RECORDED INFORMATION:

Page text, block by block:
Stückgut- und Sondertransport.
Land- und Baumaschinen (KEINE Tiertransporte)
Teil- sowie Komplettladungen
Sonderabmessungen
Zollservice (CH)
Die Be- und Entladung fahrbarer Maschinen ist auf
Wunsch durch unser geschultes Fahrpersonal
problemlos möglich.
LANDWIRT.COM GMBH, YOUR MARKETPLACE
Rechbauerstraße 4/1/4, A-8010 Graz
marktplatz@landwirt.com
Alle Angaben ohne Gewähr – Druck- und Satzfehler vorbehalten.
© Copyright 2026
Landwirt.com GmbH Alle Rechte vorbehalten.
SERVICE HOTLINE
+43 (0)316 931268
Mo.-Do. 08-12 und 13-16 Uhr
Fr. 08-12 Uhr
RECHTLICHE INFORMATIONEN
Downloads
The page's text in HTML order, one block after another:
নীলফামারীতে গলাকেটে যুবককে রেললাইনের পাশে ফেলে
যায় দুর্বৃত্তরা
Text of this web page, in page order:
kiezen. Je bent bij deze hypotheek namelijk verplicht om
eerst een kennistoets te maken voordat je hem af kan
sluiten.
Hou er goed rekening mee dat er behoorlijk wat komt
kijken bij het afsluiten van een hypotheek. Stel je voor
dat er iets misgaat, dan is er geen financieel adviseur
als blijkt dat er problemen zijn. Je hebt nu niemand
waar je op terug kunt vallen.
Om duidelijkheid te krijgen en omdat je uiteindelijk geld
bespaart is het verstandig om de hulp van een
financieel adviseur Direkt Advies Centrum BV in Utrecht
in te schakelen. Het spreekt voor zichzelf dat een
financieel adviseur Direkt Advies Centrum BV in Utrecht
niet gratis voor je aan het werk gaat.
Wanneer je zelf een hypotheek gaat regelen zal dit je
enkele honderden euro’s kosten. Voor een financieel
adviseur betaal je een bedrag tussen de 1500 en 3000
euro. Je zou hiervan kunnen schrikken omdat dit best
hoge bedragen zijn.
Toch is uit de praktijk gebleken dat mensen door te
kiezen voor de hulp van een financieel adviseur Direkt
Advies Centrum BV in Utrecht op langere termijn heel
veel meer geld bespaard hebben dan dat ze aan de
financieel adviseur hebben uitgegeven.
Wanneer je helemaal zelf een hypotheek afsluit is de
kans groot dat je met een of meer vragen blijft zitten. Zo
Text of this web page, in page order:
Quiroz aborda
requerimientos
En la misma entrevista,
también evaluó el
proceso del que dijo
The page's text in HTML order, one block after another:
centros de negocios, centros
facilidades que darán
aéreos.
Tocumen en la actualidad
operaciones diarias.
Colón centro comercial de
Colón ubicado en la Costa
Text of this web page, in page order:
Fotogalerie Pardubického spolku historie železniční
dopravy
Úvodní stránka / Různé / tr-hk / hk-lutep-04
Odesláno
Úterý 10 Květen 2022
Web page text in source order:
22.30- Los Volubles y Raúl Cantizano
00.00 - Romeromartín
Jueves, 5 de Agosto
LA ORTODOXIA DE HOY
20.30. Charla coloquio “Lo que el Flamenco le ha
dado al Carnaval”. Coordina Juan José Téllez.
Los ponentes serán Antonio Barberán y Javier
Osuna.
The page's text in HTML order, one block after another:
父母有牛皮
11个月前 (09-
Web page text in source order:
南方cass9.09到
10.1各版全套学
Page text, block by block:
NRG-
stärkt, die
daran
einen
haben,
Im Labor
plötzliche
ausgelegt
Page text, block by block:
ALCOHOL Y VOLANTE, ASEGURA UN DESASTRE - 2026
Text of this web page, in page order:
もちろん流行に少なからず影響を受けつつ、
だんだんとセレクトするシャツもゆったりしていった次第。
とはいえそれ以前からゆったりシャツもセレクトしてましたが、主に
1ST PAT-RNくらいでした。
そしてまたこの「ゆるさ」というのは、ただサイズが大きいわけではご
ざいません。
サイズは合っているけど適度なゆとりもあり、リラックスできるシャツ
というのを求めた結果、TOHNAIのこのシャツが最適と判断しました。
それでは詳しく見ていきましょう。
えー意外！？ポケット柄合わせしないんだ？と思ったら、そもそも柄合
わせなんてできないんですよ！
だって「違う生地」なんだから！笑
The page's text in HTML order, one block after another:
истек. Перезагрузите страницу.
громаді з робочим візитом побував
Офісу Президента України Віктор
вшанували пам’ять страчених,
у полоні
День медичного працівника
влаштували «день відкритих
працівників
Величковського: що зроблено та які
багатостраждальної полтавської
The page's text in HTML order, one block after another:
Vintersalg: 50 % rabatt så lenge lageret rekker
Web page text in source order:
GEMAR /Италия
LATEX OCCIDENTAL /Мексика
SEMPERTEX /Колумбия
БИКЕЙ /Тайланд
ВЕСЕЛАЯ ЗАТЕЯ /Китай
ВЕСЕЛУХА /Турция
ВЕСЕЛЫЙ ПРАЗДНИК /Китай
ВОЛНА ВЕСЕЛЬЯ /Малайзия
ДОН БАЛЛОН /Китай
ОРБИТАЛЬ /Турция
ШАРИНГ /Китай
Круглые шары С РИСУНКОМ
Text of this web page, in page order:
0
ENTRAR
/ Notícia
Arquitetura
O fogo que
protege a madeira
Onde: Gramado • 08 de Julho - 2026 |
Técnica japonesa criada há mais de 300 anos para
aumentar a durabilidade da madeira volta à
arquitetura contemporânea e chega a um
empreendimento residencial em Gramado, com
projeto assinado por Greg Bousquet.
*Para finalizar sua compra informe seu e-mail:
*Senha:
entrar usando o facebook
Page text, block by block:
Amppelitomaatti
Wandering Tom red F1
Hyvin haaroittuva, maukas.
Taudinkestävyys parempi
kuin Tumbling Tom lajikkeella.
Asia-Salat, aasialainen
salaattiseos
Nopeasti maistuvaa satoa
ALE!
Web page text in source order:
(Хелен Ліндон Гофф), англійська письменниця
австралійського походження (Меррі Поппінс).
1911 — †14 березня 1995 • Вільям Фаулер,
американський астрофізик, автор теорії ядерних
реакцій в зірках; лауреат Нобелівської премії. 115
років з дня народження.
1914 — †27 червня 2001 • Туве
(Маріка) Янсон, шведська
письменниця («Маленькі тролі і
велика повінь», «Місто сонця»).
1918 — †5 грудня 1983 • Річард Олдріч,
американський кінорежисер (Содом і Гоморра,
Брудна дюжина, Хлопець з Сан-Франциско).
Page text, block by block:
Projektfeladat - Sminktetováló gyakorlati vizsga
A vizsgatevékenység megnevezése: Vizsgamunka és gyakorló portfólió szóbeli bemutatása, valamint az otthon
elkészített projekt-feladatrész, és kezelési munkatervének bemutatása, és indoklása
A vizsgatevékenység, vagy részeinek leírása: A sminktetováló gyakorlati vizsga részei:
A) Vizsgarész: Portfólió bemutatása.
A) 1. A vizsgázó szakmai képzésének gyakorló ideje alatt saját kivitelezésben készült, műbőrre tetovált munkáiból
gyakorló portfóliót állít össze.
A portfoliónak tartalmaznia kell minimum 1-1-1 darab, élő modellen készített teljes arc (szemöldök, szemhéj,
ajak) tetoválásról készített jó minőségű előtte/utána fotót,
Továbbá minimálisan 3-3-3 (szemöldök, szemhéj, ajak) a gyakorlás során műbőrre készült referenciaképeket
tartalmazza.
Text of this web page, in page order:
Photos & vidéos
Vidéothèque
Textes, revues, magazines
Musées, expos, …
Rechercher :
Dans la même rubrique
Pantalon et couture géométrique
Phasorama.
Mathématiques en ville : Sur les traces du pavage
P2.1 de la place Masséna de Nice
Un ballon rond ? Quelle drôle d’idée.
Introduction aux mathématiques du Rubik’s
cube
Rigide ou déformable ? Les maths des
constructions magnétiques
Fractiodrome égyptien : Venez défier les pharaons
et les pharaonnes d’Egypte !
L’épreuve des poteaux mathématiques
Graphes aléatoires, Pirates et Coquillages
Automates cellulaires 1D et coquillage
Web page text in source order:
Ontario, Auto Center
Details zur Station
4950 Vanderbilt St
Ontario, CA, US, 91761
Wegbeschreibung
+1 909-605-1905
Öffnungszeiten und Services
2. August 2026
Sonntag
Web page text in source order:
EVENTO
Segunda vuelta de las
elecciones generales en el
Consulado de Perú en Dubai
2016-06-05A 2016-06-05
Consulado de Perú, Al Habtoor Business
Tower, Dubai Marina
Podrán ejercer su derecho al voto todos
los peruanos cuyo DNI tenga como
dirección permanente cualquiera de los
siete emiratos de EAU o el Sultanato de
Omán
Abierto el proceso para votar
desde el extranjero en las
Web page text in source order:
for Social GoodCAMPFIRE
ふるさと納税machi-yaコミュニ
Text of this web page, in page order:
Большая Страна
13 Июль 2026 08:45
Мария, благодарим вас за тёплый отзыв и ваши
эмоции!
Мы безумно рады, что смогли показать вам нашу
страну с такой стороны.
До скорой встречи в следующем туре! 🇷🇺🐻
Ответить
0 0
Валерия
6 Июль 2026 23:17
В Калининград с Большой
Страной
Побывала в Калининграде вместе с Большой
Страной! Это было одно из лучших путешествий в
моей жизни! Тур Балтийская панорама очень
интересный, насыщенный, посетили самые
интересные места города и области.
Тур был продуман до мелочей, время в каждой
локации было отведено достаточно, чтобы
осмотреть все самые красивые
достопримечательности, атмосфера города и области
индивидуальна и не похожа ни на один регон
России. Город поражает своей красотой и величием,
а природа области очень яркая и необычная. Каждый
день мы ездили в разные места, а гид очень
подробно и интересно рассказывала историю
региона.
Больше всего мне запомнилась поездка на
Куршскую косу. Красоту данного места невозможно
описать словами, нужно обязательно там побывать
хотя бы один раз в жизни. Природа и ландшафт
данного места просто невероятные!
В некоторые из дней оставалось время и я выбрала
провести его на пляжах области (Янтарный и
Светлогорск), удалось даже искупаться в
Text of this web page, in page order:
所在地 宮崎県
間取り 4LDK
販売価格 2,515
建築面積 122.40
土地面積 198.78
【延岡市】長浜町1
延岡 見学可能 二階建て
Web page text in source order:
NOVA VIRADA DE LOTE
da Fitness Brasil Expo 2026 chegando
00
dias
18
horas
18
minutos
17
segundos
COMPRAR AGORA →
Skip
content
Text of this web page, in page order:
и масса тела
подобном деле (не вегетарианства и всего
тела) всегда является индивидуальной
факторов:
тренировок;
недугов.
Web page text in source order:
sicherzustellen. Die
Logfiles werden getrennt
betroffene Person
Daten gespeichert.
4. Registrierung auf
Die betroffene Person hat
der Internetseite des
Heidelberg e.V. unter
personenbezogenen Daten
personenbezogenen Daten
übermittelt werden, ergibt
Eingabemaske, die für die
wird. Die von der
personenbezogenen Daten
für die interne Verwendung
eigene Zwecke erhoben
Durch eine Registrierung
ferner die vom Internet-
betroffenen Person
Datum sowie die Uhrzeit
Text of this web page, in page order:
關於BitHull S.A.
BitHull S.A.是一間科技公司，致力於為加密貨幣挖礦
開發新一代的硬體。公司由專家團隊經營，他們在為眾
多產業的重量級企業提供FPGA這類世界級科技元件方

EXERCISE DETAILS: Would you output, from the records above, exactly the run of lines that starts at the line containing "Тур был продуман до мелочей, время в каждой" and ends at the line containing "день мы ездили в разные места, а гид очень", and only that run?

EXERCISE ANSWER:
Тур был продуман до мелочей, время в каждой
локации было отведено достаточно, чтобы
осмотреть все самые красивые
достопримечательности, атмосфера города и области
индивидуальна и не похожа ни на один регон
России. Город поражает своей красотой и величием,
а природа области очень яркая и необычная. Каждый
день мы ездили в разные места, а гид очень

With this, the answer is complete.